One area where the two conflicts would share much is scarcity. The UN Comtrade Database date tells us that between 2014 and 2020 a staggering 24% of Global wheat exports and 14% of corn exports by trade value came from Russia and Ukraine. This has led to a massive food crisis, which we are really only seeing the beginning of. This has hit developing nations particularly hard. Add to that the growing cost of the energy and fuel crisis caused by the war, and it is easy to see how deeply conflicts impact the global economy.

A potential China-Taiwan war would see the global economy impacted in a far more fundamental way even than that of the Russo-Ukraine war. And it boils down to one thing; Semiconductors. While patently un-sexy, semiconductors are fundamental to modern economies and anyone reading this should be very worried indeed of a China-Taiwan conflict wreaking havoc with global supply chains. And Germany has already experienced this danger first hand.

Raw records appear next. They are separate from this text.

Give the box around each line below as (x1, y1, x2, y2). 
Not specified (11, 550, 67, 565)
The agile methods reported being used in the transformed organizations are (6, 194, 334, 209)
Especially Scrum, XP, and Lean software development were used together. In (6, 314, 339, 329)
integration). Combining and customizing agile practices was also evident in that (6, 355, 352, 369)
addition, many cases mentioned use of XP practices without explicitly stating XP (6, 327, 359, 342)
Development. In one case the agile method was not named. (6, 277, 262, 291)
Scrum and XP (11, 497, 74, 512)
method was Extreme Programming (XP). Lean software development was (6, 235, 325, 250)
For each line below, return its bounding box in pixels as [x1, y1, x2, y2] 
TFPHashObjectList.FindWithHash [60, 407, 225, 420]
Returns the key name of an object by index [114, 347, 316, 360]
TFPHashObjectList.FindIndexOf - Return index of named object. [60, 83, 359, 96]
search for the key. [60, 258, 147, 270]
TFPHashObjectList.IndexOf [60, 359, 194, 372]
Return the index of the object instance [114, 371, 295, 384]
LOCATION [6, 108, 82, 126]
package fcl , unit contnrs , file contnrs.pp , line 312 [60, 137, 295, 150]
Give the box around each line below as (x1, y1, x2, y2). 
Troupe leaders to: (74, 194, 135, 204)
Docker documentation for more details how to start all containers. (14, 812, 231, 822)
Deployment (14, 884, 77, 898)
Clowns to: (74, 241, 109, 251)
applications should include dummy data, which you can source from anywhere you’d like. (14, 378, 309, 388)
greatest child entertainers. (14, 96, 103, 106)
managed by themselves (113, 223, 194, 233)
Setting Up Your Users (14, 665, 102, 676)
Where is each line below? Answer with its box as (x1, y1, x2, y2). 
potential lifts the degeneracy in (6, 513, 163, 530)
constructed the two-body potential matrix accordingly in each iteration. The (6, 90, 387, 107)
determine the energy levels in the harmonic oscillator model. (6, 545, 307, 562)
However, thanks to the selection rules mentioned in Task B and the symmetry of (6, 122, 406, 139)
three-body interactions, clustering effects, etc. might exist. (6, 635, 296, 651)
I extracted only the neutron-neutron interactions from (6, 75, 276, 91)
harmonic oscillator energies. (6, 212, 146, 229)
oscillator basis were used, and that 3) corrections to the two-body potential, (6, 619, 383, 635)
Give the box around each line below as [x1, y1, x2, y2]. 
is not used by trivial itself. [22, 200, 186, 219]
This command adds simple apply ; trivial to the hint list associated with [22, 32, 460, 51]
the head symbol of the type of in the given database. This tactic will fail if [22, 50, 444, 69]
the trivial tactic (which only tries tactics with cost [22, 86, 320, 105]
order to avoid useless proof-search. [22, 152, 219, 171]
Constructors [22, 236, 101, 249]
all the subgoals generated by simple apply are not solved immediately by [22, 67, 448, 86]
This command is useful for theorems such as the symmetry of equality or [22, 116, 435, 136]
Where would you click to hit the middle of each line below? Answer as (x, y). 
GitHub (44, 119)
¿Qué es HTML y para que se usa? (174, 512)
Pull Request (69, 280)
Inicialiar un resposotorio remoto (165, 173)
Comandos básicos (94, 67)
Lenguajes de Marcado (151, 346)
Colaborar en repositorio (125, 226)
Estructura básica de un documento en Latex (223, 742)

Caused by the pandemic, Semiconductor chip shortages meant Germany’s automotive industry laid people off and suffered large and uncommon losses. “90%” of the most advanced semiconductor chips, as Joe Biden rightly points out, are made in Taiwan. And it isn’t just the car industry that would be affected by global chip scarcity. Utilities, Communications, Computing, Healthcare to name a few are all key industries which rely on the use of Semiconductors. These are all industries which young people in advanced economies are increasingly flocking to.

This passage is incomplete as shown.